Julia Bauer (Leonore), Hans Christoph Begemann (Edmund von Pembroke), Bernhard Berchtold (Artur Norton), Kouta Räsänen (Richard von Somerset), Uwe Stickert (Georg), Tiina Penttinen (Irene), André Riemer (Williams), Robert-Schumann-Philharmonie et Chœur de l'Opéra de Chemnitz, dir. Frank Beermann (2011).
CPO 777 654-2 (2 CD). Notes et livret all./angl. Distr. DistrArt Musique.

Voici un enregistrement captivant qui nous permet de découvrir une facette bien peu connue d’Otto Nicolai, compositeur qui ne saurait se réduire à l’atmosphère pleine d’alacrité de ses Joyeuses Commères de Windsor. Son chef-d’œuvre comique, créé à Berlin deux mois à peine avant sa disparition en 1849, avait en effet été précédé de quatre opéras sérieux représentés dans la Péninsule entre 1839 et 1841. Donné un seul soir à la Scala, le dernier d’entre eux, Il proscritto, est l’adaptation de la pièce Le Proscrit de Frédéric Soulié que Marie Dorval avait jouée au théâtre de la Renaissance deux ans plus tôt. Manifestant en un premier temps peu d’enthousiasme face au livret de Gaetano Rossi, Nicolai s’était vu proposer en échange Nabucco (futur livret de Verdi), mais s’était ravisé en prétextant la médiocrité du scénario de Temistocle Solera… Alors que le drame original se déroulait aux environs de Grenoble en 1817, le melodramma tragico de Nicolai a comme décor l’Angleterre de 1461, au moment de la Guerre des Deux-Roses. Le proscrit du titre est lord Artur Norton, du parti de la rose blanche, exilé sept ans avant le début de l’action et porté disparu. Se croyant veuve, Leonore est sur le point d’épouser un des principaux chefs du camp adverse, le comte Edmund von Pembroke, lorsque son mari refait inopinément surface. Après bien des rebondissements, Leonore se suicide pour favoriser une hypothétique réconciliation des deux rivaux.

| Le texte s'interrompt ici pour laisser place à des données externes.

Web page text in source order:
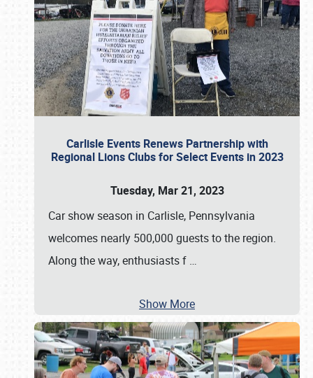
Carlisle Events Renews Partnership with
Regional Lions Clubs for Select Events in 2023
Tuesday, Mar 21, 2023
Car show season in Carlisle, Pennsylvania
welcomes nearly 500,000 guests to the region.
Along the way, enthusiasts f …
Show More

Nommé chef d’orchestre au Kärntnertortheater de Vienne, Nicolai y donna en 1844 son œuvre révisée sous le titre Die Heimkehr des Verbannten (Le Retour de l’exilé), qui remporta cette fois un vif succès grâce notamment à la soprano Wilhelmine van Hasselt. De passage en Autriche en 1847, Berlioz en témoigne dans ses Mémoires, où l’on peut lire que « le dernier acte, admirable sous tous les rapports, place à mon avis Nicolai très haut parmi les compositeurs. » Une troisième et dernière version, donnée à Berlin six mois après le décès du compositeur, modifie sensiblement le rôle de Leonore, beaucoup moins virtuose. Le présent enregistrement, effectué à partir de l’édition de Michael Wittmann, nous permet d’entendre la version de Vienne.

Si l’inspiration fait parfois penser à Donizetti ou au jeune Verdi, Nicolai accorde un soin tout particulier à l’orchestration. La partition réserve ainsi de superbes solos aux trois instruments associés aux personnages principaux : le hautbois (Leonore), le violoncelle (Edmund) et la clarinette (Artur). Plusieurs ensembles et chœurs ajoutent à l’intérêt d’une partition extrêmement riche qui justifie amplement sa résurrection. Après Il templario (CPO) en 2008, le chef Frank Beermann montre une nouvelle fois ses affinités avec le compositeur, dont il met en avant les grandes qualités de coloriste. Si certaines pages manquent un peu d’ardeur, c’est là péché véniel en regard de la qualité de l’ensemble. Vedette incontestable de ce coffret, Julia Bauer possède à la fois l’agilité requise pour son air d’entrée et la puissance lui permettant de dominer sans difficulté les nombreux passages dramatiques. Entre le ténor Bernhard Berchtold et le baryton Hans Christoph Begemann – le mari et le fiancé – la préférence va au premier, plus constant et raffiné dans son chant. Des interprètes secondaires, on retient surtout Uwe Stickert, merveilleux ténor au timbre suave qui incarne le frère de Leonore, Georg, avec beaucoup de panache. Succédant à Il templario, Vasco de Gama (version originale de L’Africaine de Meyerbeer) et Der Schmied von Gent de Franz Schreker, ce Heimkehr témoigne du travail remarquable qu’accomplit Frank Beermann à l’Opéra de Chemnitz.